Count number of orders
Scrape Invoice links
Next find out all anchor tags with Invoice
text inside them as well as a link that points to https://www.amazon.com/gp/css/summary/print.html/ref=oh_aui_pi_o00_?orderID=123-1234567-1234567
, where order number is given by 123-1234567-1234567
. In the link, base url (//www.amazon.com
) might be omitted; so look for /gp/css/summary/print.html/ref=oh_aui_pi_o00_
.
One sample link looks like: <a class="a-link-normal" href="/gp/css/summary/print.html/ref=oh_aui_pi_o00_?ie=UTF8&orderID=123-1234567-1234567">Invoice</a>
Look into multiple pages
Number of orders might be more than 10 and hence we need to deal with pagination issues.

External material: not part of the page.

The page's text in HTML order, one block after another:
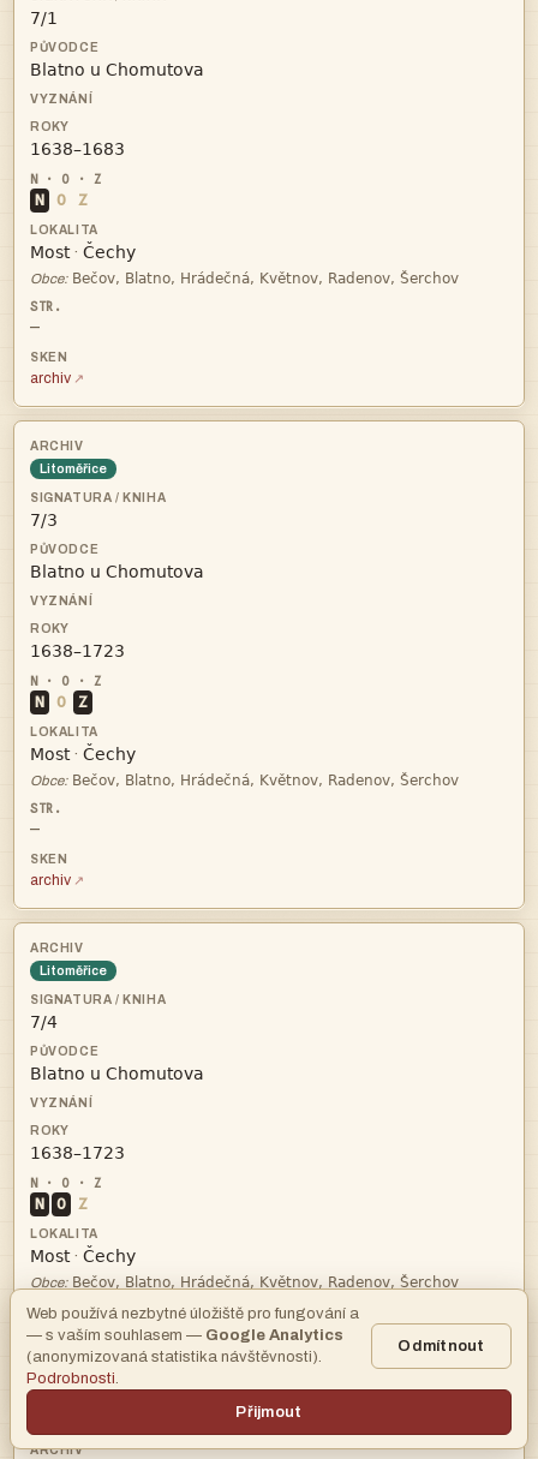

This is the url when I click page 2: https://www.amazon.com/gp/your-account/order-history/ref=oh_aui_pagination_1_2?ie=UTF8&orderFilter=months-6&search=&startIndex=10
This is the url for page 3: https://www.amazon.com/gp/your-account/order-history/ref=oh_aui_pagination_2_3?ie=UTF8&orderFilter=months-6&search=&startIndex=20
Explicit click to page 1: https://www.amazon.com/gp/your-account/order-history/ref=oh_aui_pagination_3_1?ie=UTF8&orderFilter=months-6&search=&startIndex=0
Clicking on next
from page 1 to 2: https://www.amazon.com/gp/your-account/order-history/ref=oh_aui_pagination_1_2?ie=UTF8&orderFilter=months-6&search=&startIndex=10
Clicking on next
from page 2 to 3: https://www.amazon.com/gp/your-account/order-history/ref=oh_aui_pagination_2_3?ie=UTF8&orderFilter=months-6&search=&startIndex=20
Clicking on previous
from page 3 to 2: https://www.amazon.com/gp/your-account/order-history/ref=oh_aui_pagination_3_2?ie=UTF8&orderFilter=months-6&search=&startIndex=10
Clicking on previous
from page 2 to 1: https://www.amazon.com/gp/your-account/order-history/ref=oh_aui_pagination_2_1?ie=UTF8&orderFilter=months-6&search=&startIndex=0
Scrape invoices (order numbers and corresponding links) till you hit the total invoice number found on first order history
page all while discarding duplicate entries.
Go to order invoice page
Next, using the already stored requests.Session
go to the invoice urls one by one. Sample url: https://www.amazon.com/gp/css/summary/print.html/ref=oh_aui_pi_o00_?orderID=123-1234567-1234567
invoice_url = 'https://www.amazon.com/gp/css/summary/print.html/ref=oh_aui_pi_o00_?orderID=123-1234567-1234567'
response = session.post(invoice_url, data, headers=header)
return response.content
Print the Invoices
You already have the response content or, the html content returned by amazon for that particular order number. Simply use that with the help of pdfkit
to save file as a pdf with possibly the order number as part of filename.
import pdfkit
order_id = '123-1234567-1234567'
pdf_file = 'invoice_' + str(order_id) + '.pdf'
html_content = response.content
# pdfkit.from_url('http://amazon.com/...', pdf_file)
# pdfkit.from_file('test.html', pdf_file)
pdfkit.from_string(html_content, pdf_file)